Они были настоящими врачами, докторами в традиционном смысле этого слова. Я думаю, что благодаря им и таким, как они, меня и оставили в институте, дали прийти в себя и оглядеться... Мне даже кажется (хоть они мне об этом не говорили), что они пытались спасти меня от Лубянки и ее последствий, но им это не удалось. Помню разговор с Пашей Ильиничной сразу после того, как было принято судьбоносное решение считать меня вменяемым, то есть вернуть на Лубянку. Она вызвала меня в свой кабинет, сообщила об этом решении (что тоже вроде не полагалось) и начала утешать - убеждать, что это если и не к лучшему, то и не к худшему. Что в психбольнице, рядом с подлинно больными, при отношении ко мне как к одному из них (что так или иначе отразилось бы на отношении к моим мыслям, стихам и высказываниям), мне было бы совсем не так легко. И этот хвост тянулся бы за мной повсюду, ибо "наш приговор неотменимей судебного, он - навсегда". Держалась она очень хорошо, но чувствовалось, что и она тоже подавлена.
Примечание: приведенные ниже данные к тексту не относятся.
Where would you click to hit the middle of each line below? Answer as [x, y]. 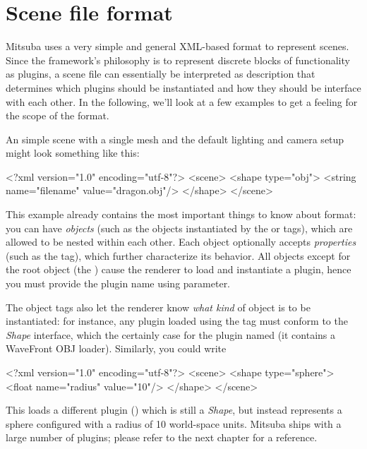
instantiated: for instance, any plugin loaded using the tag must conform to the [177, 321]
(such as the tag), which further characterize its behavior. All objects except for [178, 255]
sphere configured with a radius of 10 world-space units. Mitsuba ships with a [174, 423]
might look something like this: [73, 153]
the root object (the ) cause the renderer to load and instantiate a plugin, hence [179, 269]
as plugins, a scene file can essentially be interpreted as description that [161, 74]
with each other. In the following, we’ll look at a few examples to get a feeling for [182, 101]
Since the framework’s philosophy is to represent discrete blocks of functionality [178, 60]

Однако мы прервались на том, что милая женщина (сестра или санитарка) впервые привела меня в отделение. Мне здесь сразу понравилось. В отличие от тюремных камер двери палат были всегда открыты, и можно было свободно передвигаться по всему отделению, разговаривать с кем угодно. В палате, где меня поселили, жило еще три человека. Как ни странно, я не запомнил почти никого из них по имени. Об одном из них не могу сейчас почти ничего сказать конкретного, хоть вижу его перед глазами. Он худощав, лицо умное, доброе, простое, вызывающее доверие. Мы сидим на его кровати и разговариваем о чем-то серьезном. Но как звали, за что арестовали, о чем мы с ним говорили - испарилось.

Вторым соседом был почти мальчик по имени Казимир. Жил он в литовской деревне на границе с Польшей. Пас коров, одна перешла границу, погнался за ней и... "незаконный переход государственной границы СССР". Мальчик учился в школе, хотел учиться дальше. Что его ждало - не знаю.
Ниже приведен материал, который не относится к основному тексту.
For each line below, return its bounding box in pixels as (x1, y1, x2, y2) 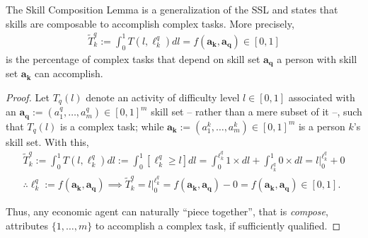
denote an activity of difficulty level (86, 89, 240, 104)
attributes (6, 217, 49, 232)
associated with (288, 89, 355, 104)
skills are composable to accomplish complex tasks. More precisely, (6, 16, 294, 30)
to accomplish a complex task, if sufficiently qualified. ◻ (95, 217, 341, 232)
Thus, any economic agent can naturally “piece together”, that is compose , (6, 204, 328, 219)
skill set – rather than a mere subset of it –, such (151, 104, 362, 119)
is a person (298, 118, 345, 133)
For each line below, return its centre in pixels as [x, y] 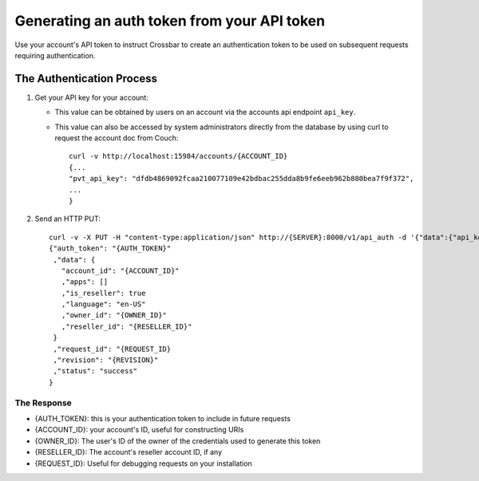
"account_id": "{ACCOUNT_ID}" [120, 270]
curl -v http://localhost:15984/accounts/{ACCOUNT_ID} [178, 156]
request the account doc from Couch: [117, 138]
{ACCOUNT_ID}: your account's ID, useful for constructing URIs [139, 430]
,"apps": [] [85, 282]
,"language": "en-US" [103, 304]
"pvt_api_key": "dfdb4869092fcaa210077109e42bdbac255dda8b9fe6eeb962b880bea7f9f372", [241, 179]
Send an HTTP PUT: [68, 219]
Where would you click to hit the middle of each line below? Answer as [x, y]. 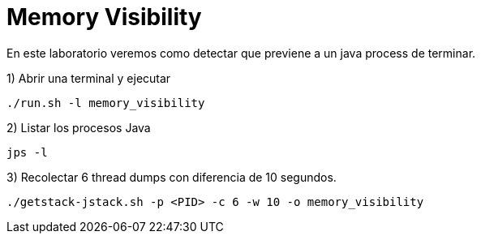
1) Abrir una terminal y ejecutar [89, 78]
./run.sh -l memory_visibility [106, 103]
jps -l [27, 152]
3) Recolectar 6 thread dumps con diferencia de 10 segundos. [172, 177]
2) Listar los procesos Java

Третий запомнился лучше - уж больно был колоритен. Прибыл он не из Лубянки, а из Бутырок, и не из политического корпуса (там был такой корпус - филиал Внутренней), а из общей камеры. О нем я помню все, кроме имени. Разумеется, то, что он рассказывал о себе сам. Было ему уже лет 35-40. Фронтовик, человек энергичный, веселый, "шебутной", на воле он, по его словам, работал директором ресторана. Обвинялся в чем-то вроде растраты. Сюда его привезли - так он утверждал, - чтоб проверить, действительно ли он способен выпить столь неимоверное количество водки, как утверждает. Почему-то следствию это было важно знать. С этой целью над ним производили болезненные эксперименты - вводили что-то в позвоночник. Он выдерживал. Из Бутырок он вывез бездну всяких диковинных историй о похождениях разных ловких людей. Сюжеты были всякие: головокружительные, романтические, плутовские, но конец был всегда одинаково эпичен:

- А потом его за ж... - и в Бутырку.

Морально-идеологическая сторона деятельности его героев его не занимала совсем. Каждый вертится, как может. А попал в Бутырку - пеняй на себя. При всей моей ригористичности мне этот бесшабашный человек был симпатичен.

В одной из палат обитал бородач, насчет которого все обитатели отделения были уверены, что он "косит". Почему - я не знаю. Просто он один в этой психбольнице вел себя как сумасшедший. Все звали его "Тоничка" - по имени жены. Потому что, когда ему приносили передачу, он бежал по коридору к двери, откуда выносили передачи, и кричал: "Тоничка!.. Тоничка!"

Полагали также, что он чует стукачей. В общих местах, в курилке, например, он вел себя вполне спокойно, но вдруг появлялся кто-то, кого он начинал гнать: "Пошел!.. Пошел!"